How to iterate over multiline strings in Go
In this article, we will discuss the best approach to iterating over each line of a newline delimited string (such as the contents of text files) in Go
If you need to iterate over each line of a string in Go (such as each line of a
file), you can use the bufio.Scanner
type which provides a convenient
interface for reading data such as lines of text from any source. The way to
create a Scanner from a multiline string is
by using the bufio.NewScanner()
method which takes in any type that implements
the io.Reader interface as its only
argument.
If you want to read a file line by line, you can call os.Open()
on the
file name and pass the resulting os.File
to NewScanner()
since it implements
io.Reader
. You can also cause an ordinary string to implement the io.Reader
interface by calling the strings.NewReader()
method on it.
Once you have a Scanner, you can call the Scan()

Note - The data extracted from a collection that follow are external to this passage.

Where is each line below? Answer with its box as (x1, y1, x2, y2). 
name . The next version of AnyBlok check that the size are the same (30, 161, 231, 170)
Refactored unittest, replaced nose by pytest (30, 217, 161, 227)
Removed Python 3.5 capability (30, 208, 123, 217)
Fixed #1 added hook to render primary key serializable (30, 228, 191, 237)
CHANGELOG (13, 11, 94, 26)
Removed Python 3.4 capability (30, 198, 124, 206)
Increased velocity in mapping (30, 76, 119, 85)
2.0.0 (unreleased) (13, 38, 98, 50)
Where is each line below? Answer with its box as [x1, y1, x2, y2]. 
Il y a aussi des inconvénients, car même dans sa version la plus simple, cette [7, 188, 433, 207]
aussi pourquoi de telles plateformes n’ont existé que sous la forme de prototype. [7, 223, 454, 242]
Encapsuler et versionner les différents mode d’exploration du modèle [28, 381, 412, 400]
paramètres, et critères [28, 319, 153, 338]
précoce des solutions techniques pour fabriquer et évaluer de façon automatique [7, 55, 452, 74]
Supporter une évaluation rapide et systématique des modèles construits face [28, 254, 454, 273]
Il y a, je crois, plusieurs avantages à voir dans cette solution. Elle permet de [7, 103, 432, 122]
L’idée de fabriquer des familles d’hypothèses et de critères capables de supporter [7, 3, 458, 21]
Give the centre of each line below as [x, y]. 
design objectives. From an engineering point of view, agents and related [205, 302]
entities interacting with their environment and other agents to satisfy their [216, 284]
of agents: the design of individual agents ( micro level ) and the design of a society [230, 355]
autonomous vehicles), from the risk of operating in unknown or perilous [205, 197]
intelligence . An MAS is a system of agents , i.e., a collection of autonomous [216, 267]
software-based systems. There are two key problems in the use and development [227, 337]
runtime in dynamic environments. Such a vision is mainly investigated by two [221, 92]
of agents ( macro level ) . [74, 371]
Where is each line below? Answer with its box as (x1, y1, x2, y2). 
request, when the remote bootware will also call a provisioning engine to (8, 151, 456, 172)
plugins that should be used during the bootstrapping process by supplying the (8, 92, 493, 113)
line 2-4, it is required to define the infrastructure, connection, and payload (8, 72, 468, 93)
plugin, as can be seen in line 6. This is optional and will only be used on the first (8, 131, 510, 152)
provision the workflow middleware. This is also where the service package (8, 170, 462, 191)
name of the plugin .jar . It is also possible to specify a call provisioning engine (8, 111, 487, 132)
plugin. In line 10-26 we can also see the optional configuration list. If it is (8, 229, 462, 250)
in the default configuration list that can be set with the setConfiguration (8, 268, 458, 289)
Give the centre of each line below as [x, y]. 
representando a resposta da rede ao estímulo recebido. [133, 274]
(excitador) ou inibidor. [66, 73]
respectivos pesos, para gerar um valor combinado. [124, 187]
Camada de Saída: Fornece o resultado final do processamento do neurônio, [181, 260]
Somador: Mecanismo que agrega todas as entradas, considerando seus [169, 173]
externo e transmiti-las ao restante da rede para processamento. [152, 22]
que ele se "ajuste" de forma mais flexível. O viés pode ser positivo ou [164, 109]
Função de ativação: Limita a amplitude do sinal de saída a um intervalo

method to advance to the next
line which can be accessed through the Text()
method. Scan()
returns a
boolean each time it is called. It will return false
if there are no more
lines.
Here’s an example that reads an HTML file line by line in Go. Here’s the file in question:
<!DOCTYPE html>
<html lang="en">
<head>
<meta charset="UTF-8" />
<meta name="viewport" content="width=device-width, initial-scale=1.0" />
<meta http-equiv="X-UA-Compatible" content="ie=edge" />
<title>Document</title>
</head>
<body>
<script></script>
</body>
</html>
And here’s the code to iterate over each line in the file:
package main
import (
"bufio"
"fmt"
"log"
"os"
)
func main() {
file, err := os.Open("index.html")
if err != nil {
log.Fatal(err)
}
scanner := bufio.NewScanner(file)
counter := 1
for scanner.Scan() {
line := scanner.Text()
fmt.Printf("Line %02d -> %s\n", counter, line)
counter++
}
if scanner.Err() != nil {
log.Println(scanner.Err())
}
}
Line 01 -> <!DOCTYPE html>
Line 02 -> <html lang="en">
Line 03 -> <head>
Line 04 -> <meta charset="UTF-8" />
Line 05 -> <meta name="viewport" content="width=device-width, initial-scale=1.0" />
Line 06 -> <meta http-equiv="X-UA-Compatible" content="ie=edge" />
Line 07 -> <title>Document</title>
Line 08 -> </head>
Line 09 -> <body>
Line 10 -> <script></script>
Line 11 -> </body>
Line 12 -> </html>
The for
loop above will continue until the Scan()
method returns false. Each
time Scan()
is invoked, the next line is accessed using scanner.Text()
and
printed to the standard output. Errors must be handled by checking if
scanner.Err()
is not equal to nil
. It returns the first non-EOF error that was encountered by the Scanner.
Thanks for reading, and happy coding!